## INFORMATION GIVEN
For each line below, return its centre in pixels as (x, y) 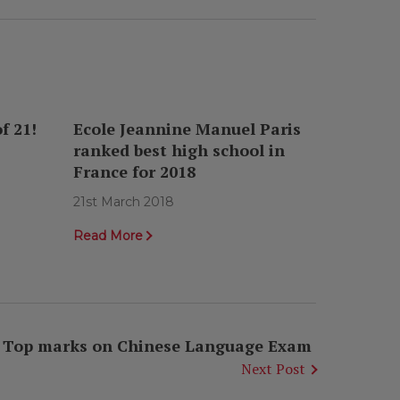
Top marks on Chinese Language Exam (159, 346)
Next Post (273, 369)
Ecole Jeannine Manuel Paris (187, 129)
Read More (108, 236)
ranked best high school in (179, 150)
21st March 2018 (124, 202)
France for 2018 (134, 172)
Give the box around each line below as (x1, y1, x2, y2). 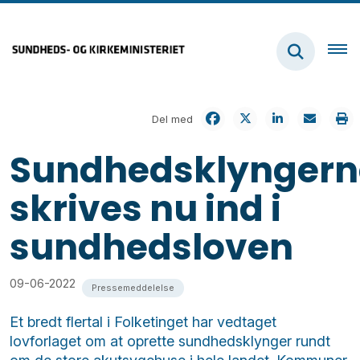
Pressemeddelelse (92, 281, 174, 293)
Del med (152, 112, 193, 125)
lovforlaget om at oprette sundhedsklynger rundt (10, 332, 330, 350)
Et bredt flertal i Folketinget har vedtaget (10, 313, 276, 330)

--

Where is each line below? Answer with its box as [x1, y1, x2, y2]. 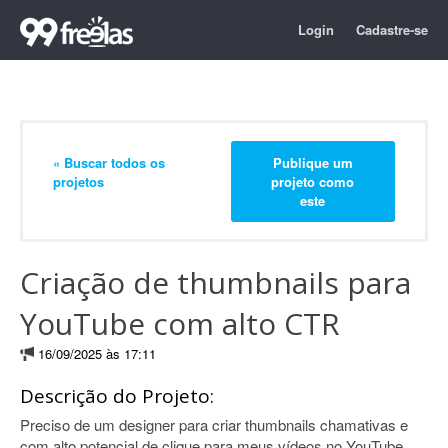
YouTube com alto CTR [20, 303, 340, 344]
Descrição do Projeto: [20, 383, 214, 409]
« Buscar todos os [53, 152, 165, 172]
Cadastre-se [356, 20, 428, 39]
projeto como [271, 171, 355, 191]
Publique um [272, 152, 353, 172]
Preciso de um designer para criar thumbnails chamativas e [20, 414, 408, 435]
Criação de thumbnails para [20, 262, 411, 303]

## DIRECTIONS FOR THIS TASK
Reproduce the data above exactly, but only from the line containing "Where is each" through the line containing "Criação de thumbnails". Omit all pictures.

## RESULT FOR THIS EXERCISE
Where is each line below? Answer with its box as [x1, y1, x2, y2]. 
YouTube com alto CTR [20, 303, 340, 344]
Descrição do Projeto: [20, 383, 214, 409]
« Buscar todos os [53, 152, 165, 172]
Cadastre-se [356, 20, 428, 39]
projeto como [271, 171, 355, 191]
Publique um [272, 152, 353, 172]
Preciso de um designer para criar thumbnails chamativas e [20, 414, 408, 435]
Criação de thumbnails para [20, 262, 411, 303]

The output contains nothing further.